Loading the annotation dataset and trying to produce annotation to each row of the main dataset:
nisc = hl.read_table('file:///NISC.ht')
res = hl.struct(**{'AC': nisc[mt.row_key].info.AC[mt.a_index-1],
'AF': nisc[mt.row_key].info.AF[mt.a_index-1]})
Now, if I trigger actual computation of the struct it fails:
res.collect()
Hail version: 0.2.63-cb767a7507c8
Error summary: HailException: array index out of bounds: index=1, length=1
----------
Python traceback:
File "<ipython-input-7-b20bb2a7b3af>", line 1, in <module>
res = hl.struct(**{'AC': nisc[mt.row_key].info.AC[mt.a_index-1],
How can I see which row fails here and why? I need to identify the row in NISC perhaps that gives the issue.

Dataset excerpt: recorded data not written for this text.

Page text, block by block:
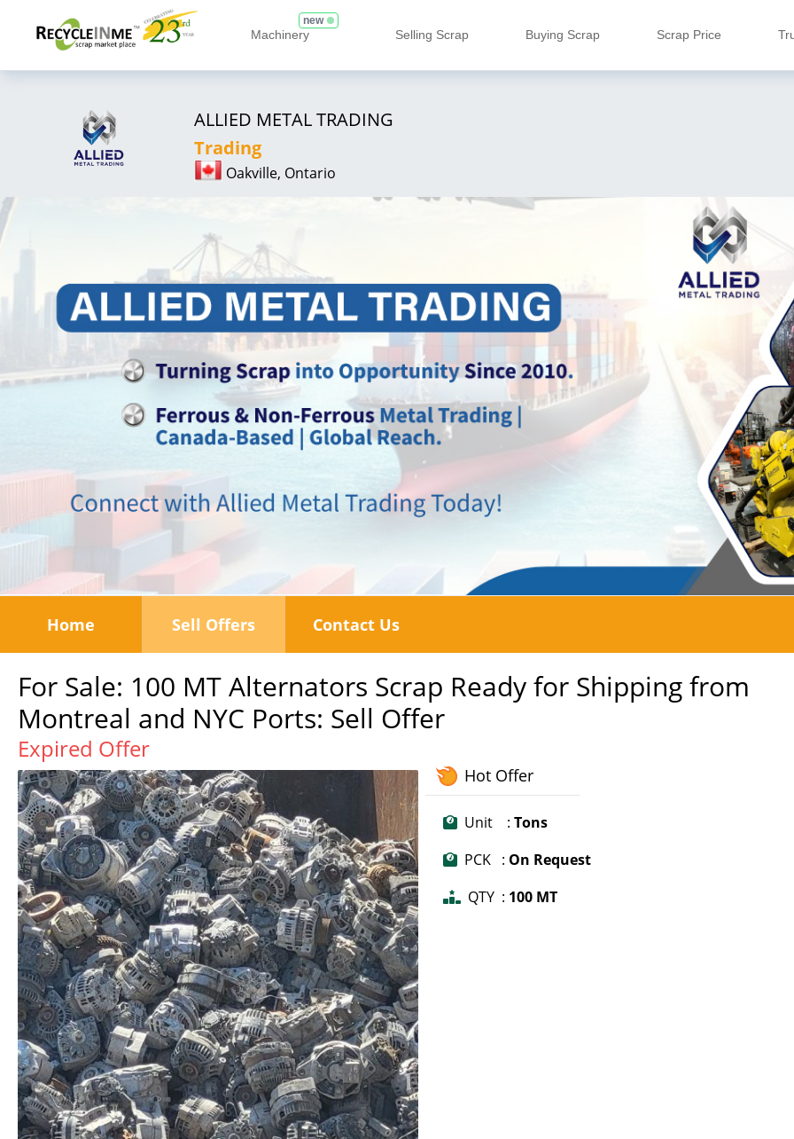
Machinery
new
Selling Scrap Buying Scrap Scrap Price
ALLIED METAL TRADING
Trading
Oakville, Ontario
Home Sell Offers Contact Us
For Sale: 100 MT Alternators Scrap Ready for Shipping from
Montreal and NYC Ports: Sell Offer
Expired Offer
Hot Offer
Unit : Tons
PCK : On Request
QTY : 100 MT
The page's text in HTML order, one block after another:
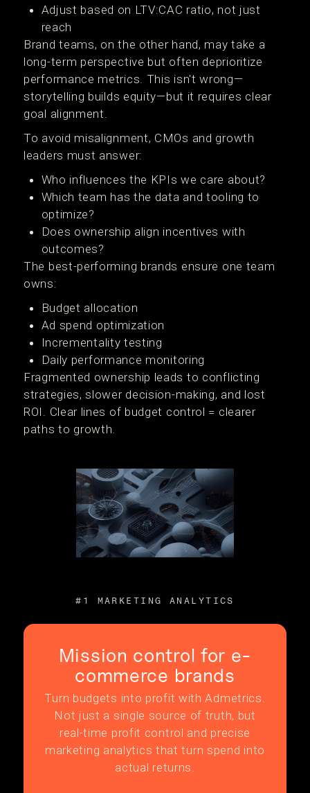
Adjust based on LTV:CAC ratio, not just
reach
Brand teams, on the other hand, may take a
long-term perspective but often deprioritize
performance metrics. This isn't wrong—
storytelling builds equity—but it requires clear
goal alignment.
To avoid misalignment, CMOs and growth
leaders must answer:
Who influences the KPIs we care about?
Which team has the data and tooling to
optimize?
Does ownership align incentives with
outcomes?
The best-performing brands ensure one team
owns:
Budget allocation
Ad spend optimization
Incrementality testing
Daily performance monitoring
Fragmented ownership leads to conflicting
strategies, slower decision-making, and lost
ROI. Clear lines of budget control = clearer
paths to growth.
#1 MARKETING ANALYTICS
Mission control for e-
commerce brands
Turn budgets into profit with Admetrics.
Not just a single source of truth, but
real-time profit control and precise
marketing analytics that turn spend into
actual returns.

When I take another non-problematic datset cidr and run the same functions with it the output is the same (same variant positions) which is wrong because it does not have any issues with it, it runs fine.
I have also counted the number of allegedly problematic rows of mt rows with cidr (which does not have any in reality) and it is 11034 while with nisc I see 4689. So, the query - mt.filter_rows(hl.len(nisc[mt.row_key].info.AC) >= mt.a_index - 1) - does not seem to return correct results.
I verified that the number of items in the AC are 1 and a_index is 1 in these cases, so these are not problematic rows.